Hiking Jiankou, an unrestored section of the Great Wall of China


Jiankou is a tough section of the Great Wall of China. It’s also not really accessible to tourists; a family own the section of wall, and you can only really get to it if you’re with a guide who has an arrangement with them.

Do you know what this means? Glorious, uninterrupted wall bliss.

The catch? Hiking to an unrestored section of the wall, like Jiankou, is not easy. I thought it couldn’t be harder than my insanely difficult volcano hike. It was definitely different to the hike, and was less of an ordeal because it was a lot shorter, but the overwhelming heat and the fact that I was carrying about 7kgs of camping gear certainly did not make it easy!

However, the extremely challenging hike only lasts for an hour or so. And while it was difficult, it was never completely unbearable; mainly because we were all spurred on by the view that promised us at the top.

And it was certainly all worth it. After the incline, we finally turned a corner to see the watchtower that we’d been keeping an eye on suddenly a great deal closer, and after a few dozen more steps, we were at its entrance where we could clamber into the watchtower itself, drop our bags and climb to the top.


Here’s where we were greeted with one of the most fascinating architectural feats of the 15th and 16th century; the majestic wall spanning up and down hills, as far as the eye could see. And just as China Hiking had promised, it was deserted. The only people within viewing range were our tour group, and the wall itself was completely unrestored; as if the last people to be there were those from the Ming Dynasty over 500 years ago.


Hiking the Great Wall of China with China Hiking


I couldn’t have wished for a better company for my hiking and camping experience on the Great Wall of China. From the moment I met the guides at the allocated meeting point, the entire day ran with the highest professionalism and care. Our guides, John and Jamie, supported us throughout the hike, made safety the highest priority and gave us interesting facts about the wall, with lots of jokes thrown in along the way!

camping great wall of china

Included in the price was a delicious lunch at a restaurant near the wall, a well-deserved dinner on the wall itself and breakfast the next day at a local B&B. We were certainly well fed, and it was great to have the opportunity to eat at these local restaurants and try the authentic food.

One last thing that really impressed me about China Hiking was their dedication to preserving the Great Wall. Our guides made sure that we left the wall without a trace and ensured that we all cleared up any rubbish from the night. This helps keep the wall great and it’s great to see a company with such an emphasis on this!

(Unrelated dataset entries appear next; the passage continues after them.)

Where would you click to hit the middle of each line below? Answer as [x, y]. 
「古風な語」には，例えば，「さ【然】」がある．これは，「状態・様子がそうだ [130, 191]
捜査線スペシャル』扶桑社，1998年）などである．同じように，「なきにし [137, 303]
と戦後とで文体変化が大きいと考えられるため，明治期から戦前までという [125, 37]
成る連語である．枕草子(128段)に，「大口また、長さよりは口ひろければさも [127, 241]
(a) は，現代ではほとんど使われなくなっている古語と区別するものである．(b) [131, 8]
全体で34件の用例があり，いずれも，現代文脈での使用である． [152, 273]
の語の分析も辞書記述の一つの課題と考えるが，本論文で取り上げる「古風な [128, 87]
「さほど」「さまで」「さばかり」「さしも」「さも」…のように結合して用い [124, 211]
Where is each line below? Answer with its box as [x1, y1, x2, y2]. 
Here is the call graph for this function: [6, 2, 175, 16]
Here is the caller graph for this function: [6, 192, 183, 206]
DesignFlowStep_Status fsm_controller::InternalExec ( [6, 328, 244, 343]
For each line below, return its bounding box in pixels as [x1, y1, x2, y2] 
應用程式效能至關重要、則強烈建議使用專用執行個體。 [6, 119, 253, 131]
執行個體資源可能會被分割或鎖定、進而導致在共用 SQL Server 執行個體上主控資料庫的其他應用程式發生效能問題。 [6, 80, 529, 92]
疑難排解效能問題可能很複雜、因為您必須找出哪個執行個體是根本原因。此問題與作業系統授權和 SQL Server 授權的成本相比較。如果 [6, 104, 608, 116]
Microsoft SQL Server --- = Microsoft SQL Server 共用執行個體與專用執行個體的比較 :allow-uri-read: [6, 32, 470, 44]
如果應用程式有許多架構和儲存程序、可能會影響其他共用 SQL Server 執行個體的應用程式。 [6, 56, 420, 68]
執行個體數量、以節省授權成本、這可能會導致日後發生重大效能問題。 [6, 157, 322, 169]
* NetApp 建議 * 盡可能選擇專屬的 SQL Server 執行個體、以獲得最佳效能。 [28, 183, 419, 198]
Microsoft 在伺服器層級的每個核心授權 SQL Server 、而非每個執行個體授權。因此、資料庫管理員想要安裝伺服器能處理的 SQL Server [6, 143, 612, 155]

Camping on the Great Wall of China

camping great wall of china

Camping on the Great Wall of China is not an experience that I’ll be forgetting in a hurry! After we had hiked for 8km we reached a watchtower where we pitched up our tents and got ready for a night in the wilderness of the wall.

camping great wall of china

While our dinner was being prepared by our wonderful guides, the sky started to darken ever so slightly and one of the group members felt a solitary drop of rain. Soon, we heard a faraway rumble of thunder, which then evolved into a furious thunderstorm. The sky would illuminate each time lightning struck, and was always followed by the ominous groan of thunder.

The rain was falling sideways into the tunnel, and we had to edge around a corner to keep dry. I felt a mix of amazement and fear but gleefully knew that this would be one of my most unforgettable nights in China. How many people can say that they’ve sheltered from a thunderstorm while camping on the Great Wall?

camping great wall of china

The thunderstorm passed as quickly as it had came on, and soon we were laughing about it all over a delicious plate of noodles and vegetables. After the thunderstorm, it cleared enough for us to have a campfire outside, where we roasted marshmallows, sung songs and drank; in the cloudless sky we could even see some star constellations!

camping great wall of china

We retired to our tents eager to wake up for 4:40am and potentially catch a sunrise. After my alarm went off at 4:30, I clambered out of my tent to be greeted warmly by… a load of mist. The sunrise looked very unlikely, but I decided to climb to the top of the watchtower and admire the view nonetheless.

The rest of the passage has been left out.